Spoiler içeriyor
Filmin ismi Hayat ve afişinde astronot kıyafeti var.Sanırım az çok anlatıyor derdini. Sonsuz olmasa dahi aklımızın alamayacağı boyutlarda olan ayrıca buna rağmen sürekli genişleyen ve bizim önemsiz sayılabilecek boyutta dahili olduğumuz lakin yine de kendimizi merkezi sandığımız evrenimizde bizden başka…devamıFilmin ismi Hayat ve afişinde astronot kıyafeti var.Sanırım az çok anlatıyor derdini. Sonsuz olmasa dahi aklımızın alamayacağı boyutlarda olan ayrıca buna rağmen sürekli genişleyen ve bizim önemsiz sayılabilecek boyutta dahili olduğumuz lakin yine de kendimizi merkezi sandığımız evrenimizde bizden başka yaşam taşıyan bir ortam var mı? Var olması her ne kadar evrenin büyüklüğüne bakıldığında olası dursa da karşılaşma olasılığımız yine evrenin büyüklüğü göz önüne alındığında pek de mümkün görünmüyor.

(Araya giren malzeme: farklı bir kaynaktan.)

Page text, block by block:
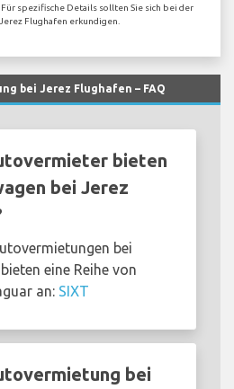
spezifische Details sollten Sie sich bei der
Flughafen erkundigen.
bei Jerez Flughafen – FAQ
bieten
bei Jerez
bei
eine Reihe von
an: SIXT
bei
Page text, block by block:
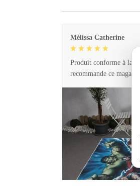
Mélissa Catherine
Produit conforme à la
recommande ce
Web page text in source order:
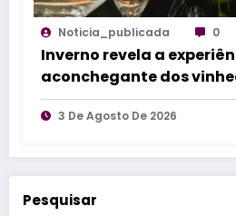
Noticia_publicada 0
Inverno revela a
aconchegante dos
Gaúcha
3 De Agosto De 2026
Pesquisar
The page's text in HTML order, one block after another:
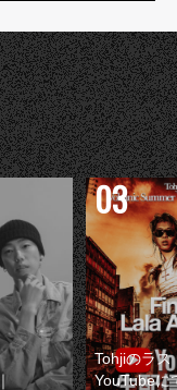
Tohjiのラス
YouTubeに
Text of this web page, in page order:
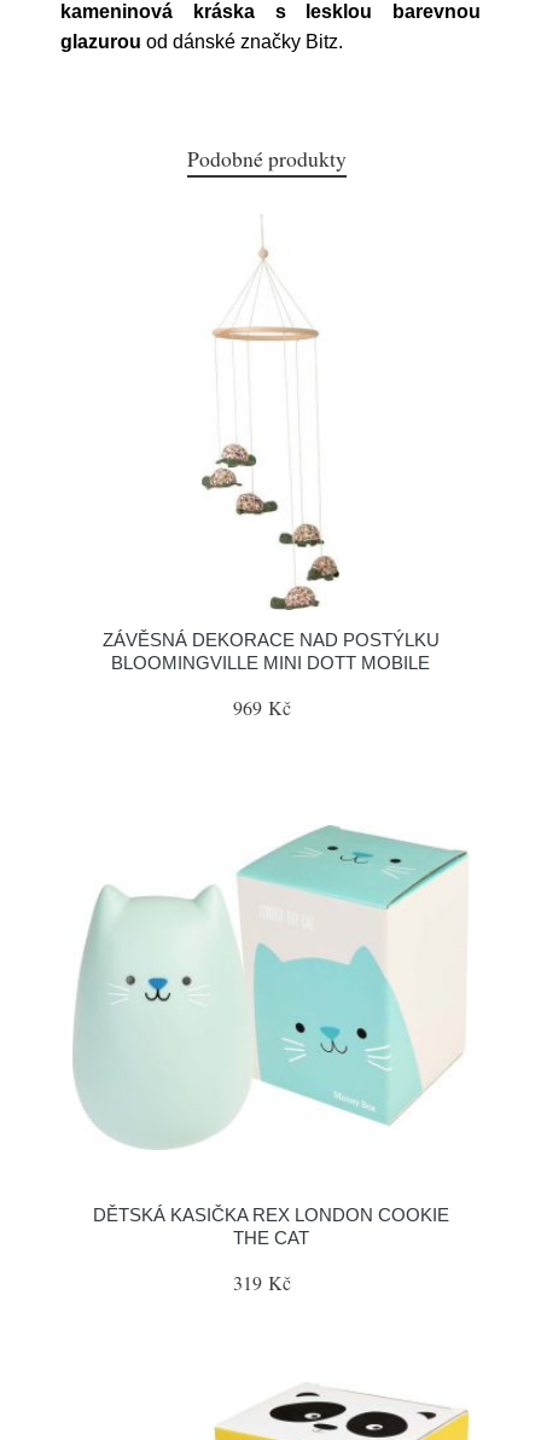
kameninová kráska s lesklou barevnou
glazurou od dánské značky Bitz.
Podobné produkty
ZÁVĚSNÁ DEKORACE NAD POSTÝLKU
BLOOMINGVILLE MINI DOTT MOBILE
969 Kč
DĚTSKÁ KASIČKA REX LONDON COOKIE
THE CAT
319 Kč
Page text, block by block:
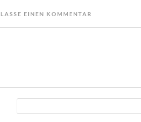
EINEN KOMMENTAR
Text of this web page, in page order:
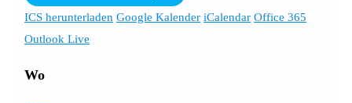
ICS herunterladen Google Kalender iCalendar Office 365
Outlook Live
Wo
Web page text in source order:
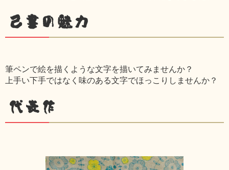
己書の魅力
筆ペンで絵を描くような文字を描いてみませんか？
上手い下手ではなく味のある文字でほっこりしませんか？
代表作
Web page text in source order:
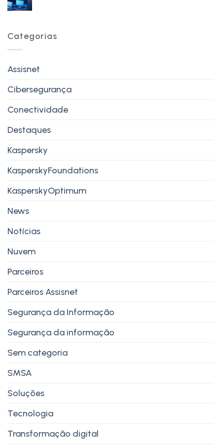
Categorias
Assisnet
Cibersegurança
Conectividade
Destaques
Kaspersky
KasperskyFoundations
KasperskyOptimum
News
Notícias
Nuvem
Parceiros
Parceiros Assisnet
Segurança da Informação
Segurança da informação
Sem categoria
SMSA
Soluções
Tecnologia
Transformação digital
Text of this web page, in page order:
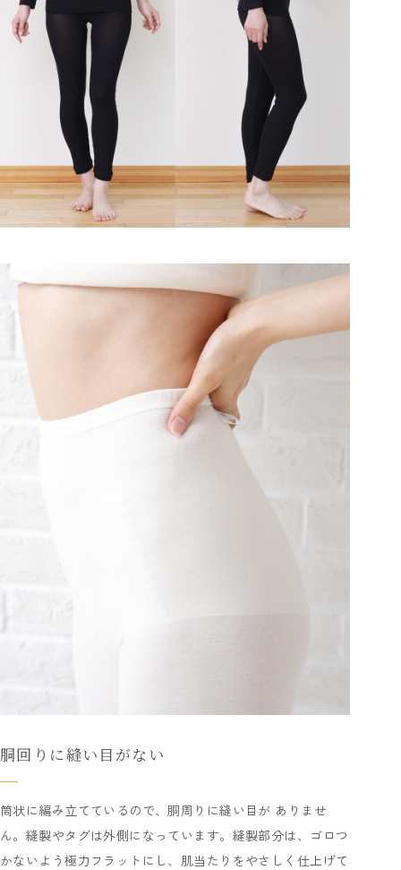
胴回りに縫い目がない
筒状に編み立てているので、胴周りに縫い目が ありませ
ん。縫製やタグは外側になっています。縫製部分は、ゴロつ
かないよう極力フラットにし、肌当たりをやさしく仕上げて
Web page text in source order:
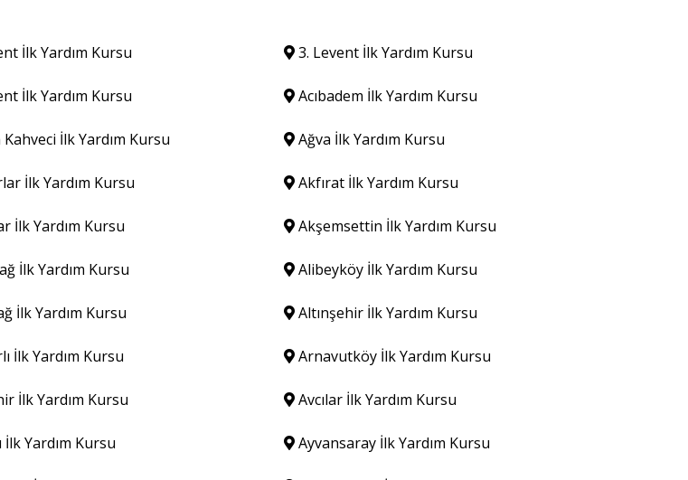
İlk Yardım Kursu 3. Levent İlk Yardım Kursu
İlk Yardım Kursu Acıbadem İlk Yardım Kursu
İlk Yardım Kursu Ağva İlk Yardım Kursu
İlk Yardım Kursu Akfırat İlk Yardım Kursu
İlk Yardım Kursu Akşemsettin İlk Yardım Kursu
İlk Yardım Kursu Alibeyköy İlk Yardım Kursu
İlk Yardım Kursu Altınşehir İlk Yardım Kursu
İlk Yardım Kursu Arnavutköy İlk Yardım Kursu
İlk Yardım Kursu Avcılar İlk Yardım Kursu
İlk Yardım Kursu Ayvansaray İlk Yardım Kursu
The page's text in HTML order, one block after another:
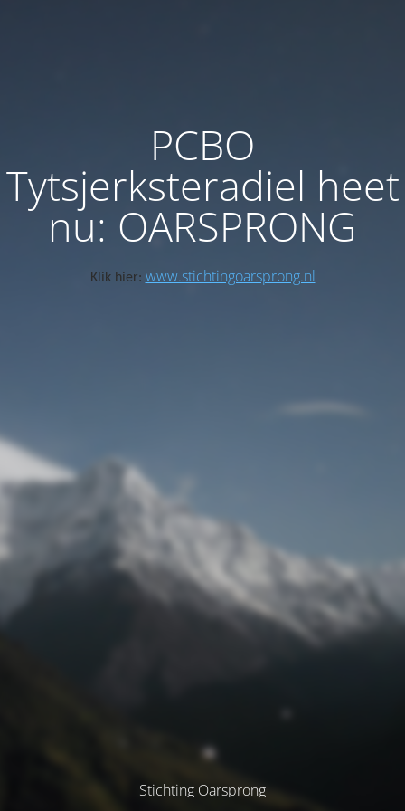
PCBO
Tytsjerksteradiel heet
nu: OARSPRONG
Klik hier: www.stichtingoarsprong.nl
Stichting Oarsprong
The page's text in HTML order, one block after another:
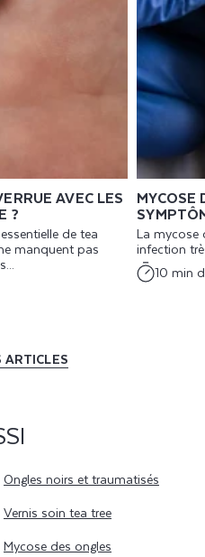
AVEC LES
?
de tea
manquent pas
MYCOSE
La mycose
infection
10 min
ARTICLES
Ongles noirs et traumatisés
Vernis soin tea tree
Mycose des ongles
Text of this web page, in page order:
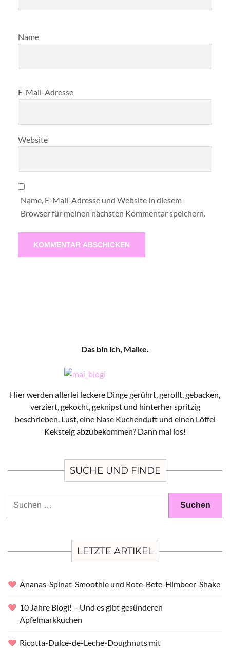
Name
E-Mail-Adresse
Website
Name, E-Mail-Adresse und Website in diesem
Browser für meinen nächsten Kommentar speichern.
Das bin ich, Maike.
Hier werden allerlei leckere Dinge gerührt, gerollt, gebacken,
verziert, gekocht, geknipst und hinterher spritzig
beschrieben. Lust, eine Nase Kuchenduft und einen Löffel
Keksteig abzubekommen? Dann mal los!
SUCHE UND FINDE
LETZTE ARTIKEL
Ananas-Spinat-Smoothie und Rote-Bete-Himbeer-Shake
10 Jahre Blogi! – Und es gibt gesünderen
Apfelmarkkuchen
Ricotta-Dulce-de-Leche-Doughnuts mit
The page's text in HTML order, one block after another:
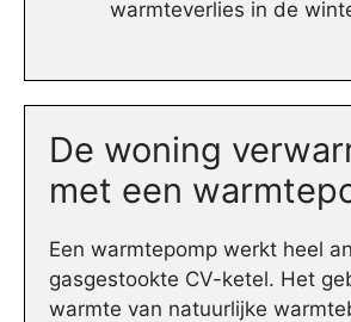
warmteverlies in de
De woning
met een
Een warmtepomp werkt heel
gasgestookte CV-ketel. Het
warmte van natuurlijke
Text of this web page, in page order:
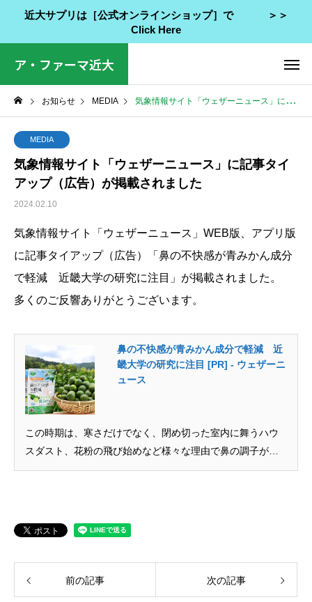
近大サプリは［公式オンラインショップ］で ＞＞
Click Here
ア・ファーマ近大
お知らせ MEDIA 気象情報サイト「ウェザーニュース」に記事タイアップ（広告）が掲載されました
MEDIA
気象情報サイト「ウェザーニュース」に記事タイ
アップ（広告）が掲載されました
2024.02.10
気象情報サイト「ウェザーニュース」WEB版、アプリ版
に記事タイアップ（広告）「鼻の不快感が青みかん成分
で軽減 近畿大学の研究に注目」が掲載されました。
多くのご反響ありがとうございます。
鼻の不快感が青みかん成分で軽減 近
畿大学の研究に注目 [PR] - ウェザーニ
ュース
この時期は、寒さだけでなく、閉め切った室内に舞うハウ
スダスト、花粉の飛び始めなど様々な理由で鼻の調子が気
になるという声が多く聞かれます。近畿大学の研究では、
れたとのこと。このサプリについて詳しく見ていきましょ
前の記事 次の記事
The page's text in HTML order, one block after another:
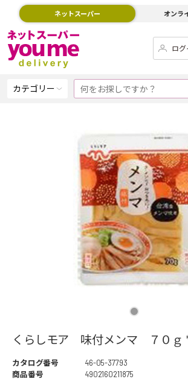
ネットスーパー オンラ
ログ
カテゴリー
くらしモア 味付メンマ ７０ｇ
カタログ番号
46-05-37793
商品番号
4902160211875
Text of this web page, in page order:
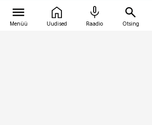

Filmlerde bazen fazla gözümüze batsa da bu "tesadüflere" katlanmamızın ve bazen keyif almamızın sebebi "Acaba bir şeyler olsa da bu tesadüf gerçekleşse ne olur?" düşüncesinin ürünü olduğu merakımızın genelde mantığımıza üstün gelmesi oluyor. Şikayetçi miyim , bu filmde hayır. Bu filmdeki tesadüf veya can sıkıcı noktalar neler mi? Hemen açıklayayım.
Giriş yapmadan önce tipik , klasik , sıradan , her zamanki gibi bir "İLERİDE SPOILER VAR AYOL" uyarısında bulunayım.Atlamak isteyenleri son iki paragraftaki puan ve yorum kısımlarına buyur edeyim.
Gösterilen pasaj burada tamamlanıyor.